The question is the information accurate surfaces a known gap: the classifier that identifies real commitments from a question archive has only been run on seven items. The full archive contains 2,542 questions. That work is outstanding.

The question will this bring about the most good produces a more immediate finding. The system’s quiet hours, the window during which no nudges are sent, are set to 0:00 to 8:00. That is a testing value. It was supposed to be restored to 22:00 before the system went into regular use. The next steps list had carried this item through multiple sessions without it being actioned.

Running the full classifier with quiet hours still at a testing value means nudges could arrive at any hour. Not catastrophic; but not what we intended, and not what we would tell someone else was acceptable practice.

We fixed it in the same session we flagged it. That is the point.

Not because a notification arriving at 2am is a crisis. But because the discipline of asking the question and acting on the answer is exactly what we are describing. If we are not willing to apply it to ourselves on a low-stakes finding, we have no standing to advocate for it on the high-stakes ones.

The Resolution

The andon cord principle, applied to AI-assisted work, does not require a checklist before every decision. It requires a disposition: a standing orientation toward asking whether the foundation is sound before building on it.

For us, that looks like one or two questions proportionate to the task. For a small piece of work, perhaps just: why this, why now, and is our information current? For something consequential, the full seven.

The value is not in the questions themselves. It is in making the habit structural enough that it survives the pressure to move fast.

Toyota workers did not stop the line because they felt like it.
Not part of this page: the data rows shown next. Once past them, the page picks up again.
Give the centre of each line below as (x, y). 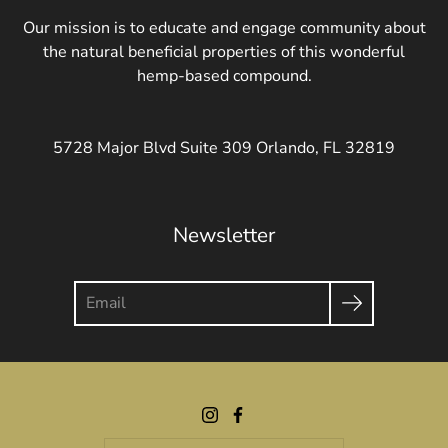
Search (98, 291)
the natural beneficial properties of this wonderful (224, 51)
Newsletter (224, 234)
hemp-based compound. (224, 75)
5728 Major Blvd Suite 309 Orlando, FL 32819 (224, 147)
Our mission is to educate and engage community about (224, 27)
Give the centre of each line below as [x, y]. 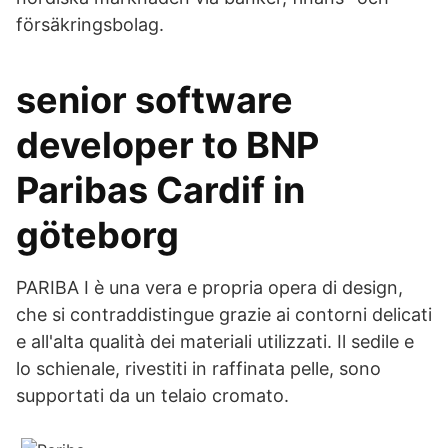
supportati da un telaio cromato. [152, 395]
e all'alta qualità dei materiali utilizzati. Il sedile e [215, 341]
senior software [154, 100]
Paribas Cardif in [160, 190]
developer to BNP [167, 145]
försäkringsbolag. [90, 24]
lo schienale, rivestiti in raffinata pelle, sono [198, 368]
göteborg [97, 235]
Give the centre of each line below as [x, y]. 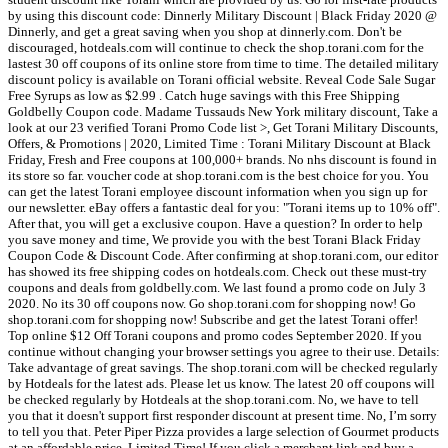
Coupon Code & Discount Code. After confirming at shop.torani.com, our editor [223, 256]
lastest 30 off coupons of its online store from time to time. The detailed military [223, 64]
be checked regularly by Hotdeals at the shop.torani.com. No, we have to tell [213, 400]
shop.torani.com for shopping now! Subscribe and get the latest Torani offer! [213, 320]
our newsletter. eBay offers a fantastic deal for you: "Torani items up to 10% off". [224, 208]
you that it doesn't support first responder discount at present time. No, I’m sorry [222, 416]
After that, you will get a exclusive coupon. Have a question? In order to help [215, 224]
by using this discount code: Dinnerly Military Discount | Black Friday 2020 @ [222, 16]

They stopped it because the system expected them to; because not stopping it required justification; and because the consequences of missing a defect were visible and accounted for.

We are trying to build something similar in how we work: not as policy on a document, but as genuine practice, with the expectation of real accountability when we fall short.
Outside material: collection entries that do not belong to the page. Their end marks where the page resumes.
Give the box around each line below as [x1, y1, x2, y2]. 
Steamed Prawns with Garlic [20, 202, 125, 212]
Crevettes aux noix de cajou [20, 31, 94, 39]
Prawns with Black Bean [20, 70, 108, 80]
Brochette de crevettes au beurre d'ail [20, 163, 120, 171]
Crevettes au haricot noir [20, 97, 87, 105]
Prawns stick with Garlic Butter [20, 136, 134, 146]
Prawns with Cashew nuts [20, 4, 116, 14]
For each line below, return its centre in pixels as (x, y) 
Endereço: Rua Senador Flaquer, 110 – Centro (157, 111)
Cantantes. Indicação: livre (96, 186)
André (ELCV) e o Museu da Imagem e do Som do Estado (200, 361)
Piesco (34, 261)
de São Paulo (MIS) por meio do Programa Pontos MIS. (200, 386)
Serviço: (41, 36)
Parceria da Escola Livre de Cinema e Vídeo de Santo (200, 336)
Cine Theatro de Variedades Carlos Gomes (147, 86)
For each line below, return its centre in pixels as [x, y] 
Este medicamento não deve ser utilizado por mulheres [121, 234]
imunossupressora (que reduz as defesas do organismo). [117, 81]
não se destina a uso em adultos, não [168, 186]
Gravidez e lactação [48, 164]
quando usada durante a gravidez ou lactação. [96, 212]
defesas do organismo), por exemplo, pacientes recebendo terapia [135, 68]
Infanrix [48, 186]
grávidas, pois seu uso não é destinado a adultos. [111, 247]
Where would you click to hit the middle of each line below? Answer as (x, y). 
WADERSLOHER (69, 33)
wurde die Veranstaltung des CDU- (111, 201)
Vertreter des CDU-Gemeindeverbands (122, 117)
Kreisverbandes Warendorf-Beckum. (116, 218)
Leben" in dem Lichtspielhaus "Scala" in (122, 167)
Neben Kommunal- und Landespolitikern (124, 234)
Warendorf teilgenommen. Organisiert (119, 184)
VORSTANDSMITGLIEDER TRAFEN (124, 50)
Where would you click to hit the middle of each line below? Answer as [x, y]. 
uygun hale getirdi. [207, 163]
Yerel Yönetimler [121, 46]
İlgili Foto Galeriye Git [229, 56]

Editorial cartoon: an industrial control console with three large physical buttons. Left button green labelled APPROVE. Right button red labelled REJECT. Centre button amber and slightly larger labelled ASK MORE QUESTIONS.
This is what a properly designed cord looks like. Three options; one of them deliberately larger than the others.

That work is not finished. This article is part of it.

A Note on How This Was Written

This article was written in conversation between Julian and Claude. The quiet hours finding was real and was fixed before this piece was drafted. We are publishing it because the sequence, question, finding, action, reflection, is the thing we are describing; and describing it without demonstrating it would have undermined the point.

The standard we are proposing is simple: apply to yourself first. Then, if the audit holds, say what you found.